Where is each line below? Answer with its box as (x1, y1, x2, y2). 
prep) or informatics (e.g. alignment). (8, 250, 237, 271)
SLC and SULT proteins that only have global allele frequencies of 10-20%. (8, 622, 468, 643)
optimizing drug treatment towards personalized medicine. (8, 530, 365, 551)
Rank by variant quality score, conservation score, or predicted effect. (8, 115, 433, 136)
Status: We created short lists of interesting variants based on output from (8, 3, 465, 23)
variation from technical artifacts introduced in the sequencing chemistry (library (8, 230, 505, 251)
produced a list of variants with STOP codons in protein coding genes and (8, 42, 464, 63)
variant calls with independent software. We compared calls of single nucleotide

Work request: Write out, please, only the lines from the one with "variation from technical" through the last line above, both included and unchanged.

Exercise response:
variation from technical artifacts introduced in the sequencing chemistry (library (8, 230, 505, 251)
produced a list of variants with STOP codons in protein coding genes and (8, 42, 464, 63)
variant calls with independent software. We compared calls of single nucleotide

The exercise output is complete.